Autoignition and detonation characteristics of n-heptane/air mixture with water droplets

Abstract

The present study addresses the autoignition and detonation characteristics of n-heptane/air mixture with water droplets in a confined one-dimensional reactor. A Eulerian-Eulerian formulation for gas and liquid phases is employed to simulate multi-component, fully compressible and reactive multi-phase flows. The parametric investigations covering a range of droplet diameters and number densities are conducted to understand the reaction front development in gas phase and droplet evaporation characteristics under different gaseous combustion conditions. Four modes of autoignition behaviours in the reactor are identified and they are found to greatly depend on both droplet diameter and number density. At a relatively small droplet diameter and/or number density, detonation is initiated by hot spot but no autoignition occurs at the right boundary. When both or either of them increase, autoignition occurs at the right boundary and the reaction front may further evolve into detonative or deflagrative waves. This is because the temperature inhomogeneity in that region is considerably enhanced.

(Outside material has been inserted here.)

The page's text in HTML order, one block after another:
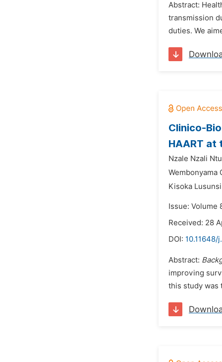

Furthermore, droplet diameter and number density are used to quantify the different modes of autoignition and detonation development. For the droplet evaporation dynamics during the reactive front development process, various mechanisms are observed, related to the different effects dominated by the velocity difference between two phases (characterized by the droplet Reynolds number), high local gas pressure and also the droplet temperature. This results in non-monotonic spatial distributions of droplet evaporation rate in the reactor, e.g. M-shaped in the detonated or shocked regions.